Hunsdorp to Vinstra (foot and car) to Dovre (train) to , Ingelshush (foot)
Miles walked: 9.2
Cost: 300 NOK
Our host at Dale Gubrandsdal made a new itinerary to follow which included taking the train up to Dovre pronto. The train left at 1:06 ish and we were to walk 12 km on the trail to get there. He said it was a beautiful walk, but still burned from previous beautiful walk promises, we kept to the road. We hit a pretty good pace and could have made it to the train on time, but alas, two ladies picked us up and dropped us at the station.
So Vinstra is the setting of Peer Gynt, who knew? There is a statue there and they put on an annual play. I had seen some photos of the play in a book at our lodging which were pretty wild and made me want to see more.

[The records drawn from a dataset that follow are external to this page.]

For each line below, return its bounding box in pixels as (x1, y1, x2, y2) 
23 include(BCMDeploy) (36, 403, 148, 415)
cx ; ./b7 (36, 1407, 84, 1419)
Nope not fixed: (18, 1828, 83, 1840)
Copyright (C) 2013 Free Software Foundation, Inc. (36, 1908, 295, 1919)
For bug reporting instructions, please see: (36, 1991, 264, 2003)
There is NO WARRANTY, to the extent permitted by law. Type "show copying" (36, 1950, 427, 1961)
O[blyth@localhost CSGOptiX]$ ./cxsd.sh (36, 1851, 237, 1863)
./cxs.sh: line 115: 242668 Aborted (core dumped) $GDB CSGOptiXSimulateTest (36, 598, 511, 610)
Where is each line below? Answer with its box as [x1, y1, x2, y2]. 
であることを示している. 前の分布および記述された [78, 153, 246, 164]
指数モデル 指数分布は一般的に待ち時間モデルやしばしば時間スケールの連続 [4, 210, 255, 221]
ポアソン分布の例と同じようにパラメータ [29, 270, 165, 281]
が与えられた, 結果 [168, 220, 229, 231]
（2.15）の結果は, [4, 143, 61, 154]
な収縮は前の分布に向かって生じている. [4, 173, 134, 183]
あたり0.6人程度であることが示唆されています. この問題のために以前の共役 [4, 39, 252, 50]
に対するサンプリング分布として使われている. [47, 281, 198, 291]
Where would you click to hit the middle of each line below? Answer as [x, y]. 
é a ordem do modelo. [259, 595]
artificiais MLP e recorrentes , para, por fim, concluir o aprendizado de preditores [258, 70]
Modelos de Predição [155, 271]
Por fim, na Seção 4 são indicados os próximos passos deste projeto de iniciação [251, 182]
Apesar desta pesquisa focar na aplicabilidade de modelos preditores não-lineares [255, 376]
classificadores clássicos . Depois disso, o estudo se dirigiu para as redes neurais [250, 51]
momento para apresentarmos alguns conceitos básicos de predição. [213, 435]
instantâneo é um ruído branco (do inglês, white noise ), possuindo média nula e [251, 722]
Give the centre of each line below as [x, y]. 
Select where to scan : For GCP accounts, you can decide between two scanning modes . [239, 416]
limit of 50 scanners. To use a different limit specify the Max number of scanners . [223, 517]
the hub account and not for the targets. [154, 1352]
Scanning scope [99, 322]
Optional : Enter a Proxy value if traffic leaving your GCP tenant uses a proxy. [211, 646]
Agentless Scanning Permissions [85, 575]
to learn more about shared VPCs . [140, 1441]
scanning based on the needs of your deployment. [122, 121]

The Peer Gynt in the play is not what we saw in filmstrip as a child. I remember my 5th grade teacher playing the music and slotting through a filmstrip, although I can’t really remember the plot except there was a mountain king.
Statue at Vinstra train station
At any rate, there is a yearly Peer Gynt festival in Vinstra and it would be super fun to see it sometime.
The train ride to Dovre was 45 minutes and the train only had two cars chugging through the mountains. It was quite lovely.
On arrival in Dovre we had 4 km uphill to walk to reach our lodging at what I now see is a typical Norwegian farmhouse. There is never just one house, but always it is a compound with multiple buildings, many or all with living roofs.
Our approach to the farmhouse outside of Dovre.
Our hostess greeted us with coffee and Norwegian snacks: a large round cookie (not krumkake, it had -brod as a suffix) and a pancake with the suffix -kake topped with brown cheese. Yum. The communal kitchen was stocked with various items to be used in the preparation of dinner, each with a price tag. we chose salmon and potatoes and added our own fresh broccoli. Cost of dinner, mostly made by Laura, was 50-60 kroner.
Brown cheese and kakas/brods
Norwegian flatbread kitchen. So twice now we have stayed at farmhouses where there is a special outbuilding for the making of bread. Flatbreads require A special large, round iron — always electric today — and need a very large board and rolling pins. Our hostess today must have made the cookies we at in this kitchen because we found the cutter for one of them, a larger cutter with prongs in the middle. I would love to try to make some of these flatbreads, but fear that many expensive tools are required.